金发青年看着哥哥一言不发地经过,嘴张了张,恶毒的话没来得及喷薄而出,哨兵已经走远。他顺着转过身,看着哥哥的背影,渐渐消失在拐角处。
晚上十一点。
超过相约门禁已一个小时。
中途通讯器响了两次,之后便再没亮过。
科林坐在他与埃文第一次遇见的那个酒吧,摇晃着杯子里的酒苦笑。
酒吧的店长仍然是之前见过的女向导。
她剪了一头短发,露出白花花的颈脖。女人,向导,科林在内心呵了一声,将杯子里的酒一口闷掉。酒液滑过喉咙,留下冰凉的触感。之前他没有钱,只能喝劣质苦涩的罐装酒,现在工作许久,还替帝国做了几个任务,有了闲钱,点得起昂贵的品种,可品尝起来没有半点区别。
依旧苦,味道残留在舌头上浓郁得化不开,差点把他的眼泪都要激出来。
科林往后挪了挪,弹了下空杯子,对那位女向导说:“再来一杯。”
女老板眨眨眼,露出疑虑的表情。
科林:“怎么,害怕我没有钱付?”
“不。”女老板委婉,“先生,你喝了很多。”
科林微笑,眼睛里水光潋滟:“别担心,我还清醒着。”
女老板没法,只得反身从柜台上拿瓶度数较低的酒,打算用器皿旋开上面的木质瓶塞。
“哦拜托。”科林打断她的举动,不知道是喝了酒的缘故还是受本身花心因素的影响,金发哨兵声音特别的甜腻,让听的人耳朵都酥了,“别糊弄我,向导,我来这里,至少还是个客人。”
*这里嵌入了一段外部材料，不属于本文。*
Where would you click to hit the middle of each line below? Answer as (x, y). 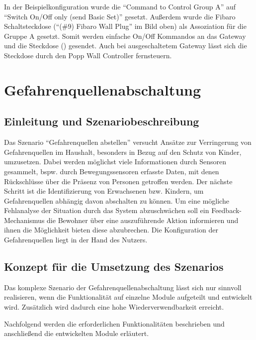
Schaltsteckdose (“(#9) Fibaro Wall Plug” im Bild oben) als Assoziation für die (125, 26)
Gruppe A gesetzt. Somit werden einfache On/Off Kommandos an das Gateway (125, 36)
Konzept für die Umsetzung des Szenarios (114, 267)
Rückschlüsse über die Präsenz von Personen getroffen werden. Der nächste (118, 181)
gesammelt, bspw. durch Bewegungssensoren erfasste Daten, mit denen (112, 171)
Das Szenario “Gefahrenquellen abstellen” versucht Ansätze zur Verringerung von (128, 142)
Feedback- (227, 210)
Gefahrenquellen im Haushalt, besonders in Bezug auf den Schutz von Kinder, (123, 152)
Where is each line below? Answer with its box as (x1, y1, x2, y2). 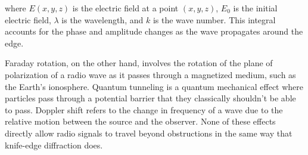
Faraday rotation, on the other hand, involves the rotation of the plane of (5, 57, 273, 69)
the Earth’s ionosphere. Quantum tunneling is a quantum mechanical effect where (5, 80, 304, 92)
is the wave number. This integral (153, 13, 276, 26)
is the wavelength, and (61, 13, 144, 26)
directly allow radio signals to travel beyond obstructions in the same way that (5, 126, 293, 139)
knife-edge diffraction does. (5, 138, 103, 151)
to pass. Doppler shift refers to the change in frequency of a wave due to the (5, 103, 283, 116)
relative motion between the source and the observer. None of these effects (5, 115, 276, 128)

女老板微怔,看着他的脸几秒——哨兵的脸十分的帅气——把酒放回去,又换了一瓶。向导不能控制的脸红,尽管她没从对方身上感应到任何合拍的象征。但一个女人实在无法拒绝一个风流倜傥的男人用略微撒娇的口吻说话。
她为他倒了一杯,金黄色的酒液在灯光照耀下显得格外美。
有点热,女老板下意识地挽了下头发,远离哨兵,走到吧台边擦杯子。
科林哼笑,不急得去拿酒。
慢腾腾地把脖子上的项链摘下来,对着灯光细细地看。
项链的坠子非常特别,是星星月亮与其他看不清形状的图案杂糅在一起的产物。这是凯奇家的族徽。科林还记得在床上埃文变戏法般凭空拿出戴到他脖子上时,说的话是“你这一生都将是我们凯奇家的人,我埃文·凯奇发誓对你不离不弃”,脑海中的影像如湖水般氤氲开来。科林挣脱回忆,懊恼自己的脆弱,把项链重新戴好,端起酒杯。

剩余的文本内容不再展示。